[Items listed in a dataset]
--*--

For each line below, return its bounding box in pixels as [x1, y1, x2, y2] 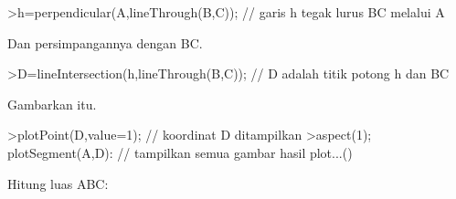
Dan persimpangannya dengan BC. [7, 33, 203, 52]
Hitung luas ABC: [7, 173, 109, 193]
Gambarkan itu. [7, 94, 97, 113]
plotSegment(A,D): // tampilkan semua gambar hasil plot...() [7, 142, 353, 162]
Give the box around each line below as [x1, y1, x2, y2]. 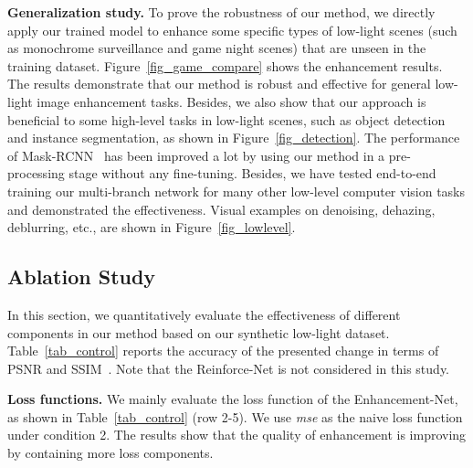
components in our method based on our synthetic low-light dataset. [7, 323, 390, 342]
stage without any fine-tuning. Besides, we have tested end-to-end [68, 164, 436, 183]
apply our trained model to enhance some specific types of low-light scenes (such [7, 20, 457, 39]
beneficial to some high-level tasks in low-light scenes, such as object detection [7, 110, 446, 129]
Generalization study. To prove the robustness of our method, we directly [7, 3, 436, 21]
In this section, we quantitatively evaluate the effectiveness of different [7, 304, 401, 324]
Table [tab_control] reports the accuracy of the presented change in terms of [7, 341, 439, 360]
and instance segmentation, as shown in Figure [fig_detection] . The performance [7, 128, 460, 147]
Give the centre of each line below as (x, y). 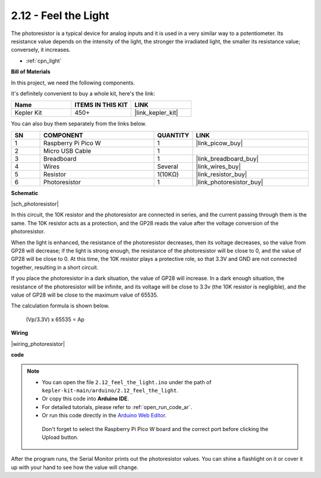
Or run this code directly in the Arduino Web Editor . (104, 416)
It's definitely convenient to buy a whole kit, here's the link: (83, 93)
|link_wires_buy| (218, 166)
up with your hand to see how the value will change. (75, 467)
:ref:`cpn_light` (44, 61)
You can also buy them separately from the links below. (79, 124)
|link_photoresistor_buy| (230, 182)
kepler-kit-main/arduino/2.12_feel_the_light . (110, 391)
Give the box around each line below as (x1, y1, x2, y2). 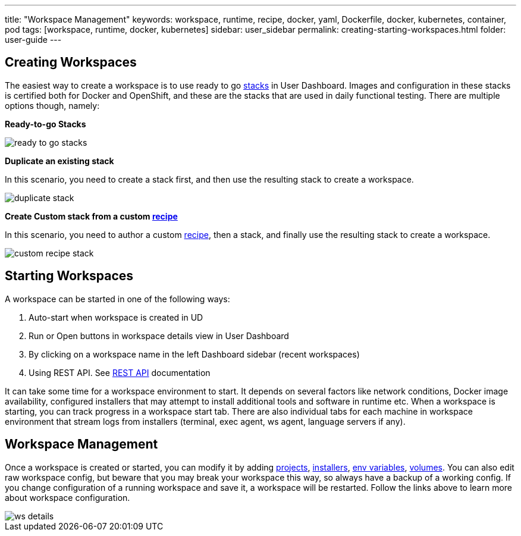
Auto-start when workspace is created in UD (29, 312, 203, 322)
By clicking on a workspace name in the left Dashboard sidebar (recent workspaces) (29, 349, 360, 359)
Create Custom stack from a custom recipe (5, 211, 178, 221)
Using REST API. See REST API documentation (29, 367, 211, 378)
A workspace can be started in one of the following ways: (5, 293, 230, 304)
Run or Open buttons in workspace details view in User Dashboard (29, 330, 289, 341)
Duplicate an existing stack (5, 155, 114, 166)
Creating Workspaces (5, 55, 137, 70)
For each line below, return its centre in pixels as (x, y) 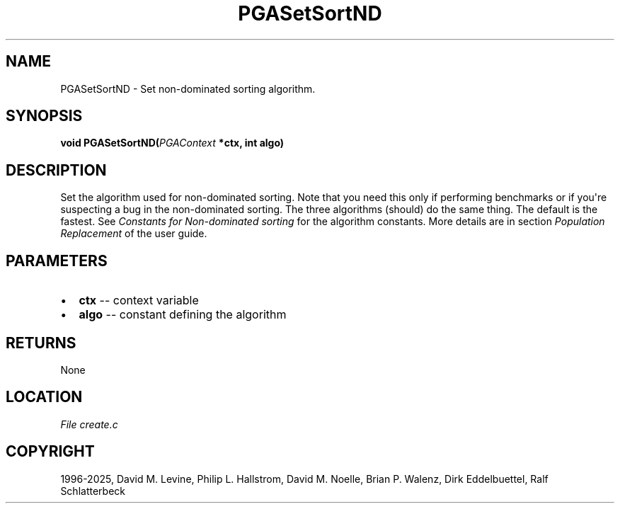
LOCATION (44, 397)
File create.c (89, 424)
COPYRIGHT (50, 452)
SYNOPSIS (44, 116)
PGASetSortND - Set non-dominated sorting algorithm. (188, 88)
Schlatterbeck (93, 491)
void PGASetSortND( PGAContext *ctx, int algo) (172, 143)
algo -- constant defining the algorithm (183, 315)

--*--

Leaving out each picture, repeat exactly the lines above from the one that contains "up with your" through the one that contains "LOCATION (44, 397)".

§ **RESPONSE AREA**:
up with your hand to see how the value will change. (75, 467)
:ref:`cpn_light` (44, 61)
You can also buy them separately from the links below. (79, 124)
|link_photoresistor_buy| (230, 182)
kepler-kit-main/arduino/2.12_feel_the_light . (110, 391)
Give the box around each line below as (x1, y1, x2, y2). 
Auto-start when workspace is created in UD (29, 312, 203, 322)
By clicking on a workspace name in the left Dashboard sidebar (recent workspaces) (29, 349, 360, 359)
Create Custom stack from a custom recipe (5, 211, 178, 221)
Using REST API. See REST API documentation (29, 367, 211, 378)
A workspace can be started in one of the following ways: (5, 293, 230, 304)
Run or Open buttons in workspace details view in User Dashboard (29, 330, 289, 341)
Duplicate an existing stack (5, 155, 114, 166)
Creating Workspaces (5, 55, 137, 70)
For each line below, return its centre in pixels as (x, y) 
LOCATION (44, 397)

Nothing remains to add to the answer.